TASK INSTRUCTIONS - Omit every picture, then return each line of the data below exactly.

*** PROVIDED INFORMATION Section Begins ***

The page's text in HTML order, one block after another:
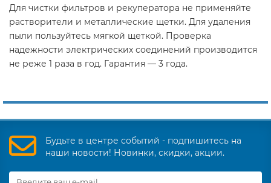
Для чистки фильтров и рекуператора не применяйте
растворители и металлические щетки. Для удаления
пыли пользуйтесь мягкой щеткой. Проверка
надежности электрических соединений производится
не реже 1 раза в год. Гарантия — 3 года.
Будьте в центре событий - подпишитесь на
наши новости! Новинки, скидки, акции.
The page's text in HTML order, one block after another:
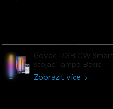
nebude posledním produktem
od Govee, který jsem si
koupil!!!!!!
Govee RGBICW Smart
stojací lampa Basic
Zobrazit více
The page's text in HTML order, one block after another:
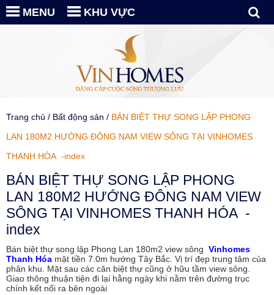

*** PROVIDED INFORMATION Section Ends ***

SOLVED PROBLEM -
The page's text in HTML order, one block after another:
Для чистки фильтров и рекуператора не применяйте
растворители и металлические щетки. Для удаления
пыли пользуйтесь мягкой щеткой. Проверка
надежности электрических соединений производится
не реже 1 раза в год. Гарантия — 3 года.
Будьте в центре событий - подпишитесь на
наши новости! Новинки, скидки, акции.
The page's text in HTML order, one block after another:
nebude posledním produktem
od Govee, který jsem si
koupil!!!!!!
Govee RGBICW Smart
stojací lampa Basic
Zobrazit více
The page's text in HTML order, one block after another:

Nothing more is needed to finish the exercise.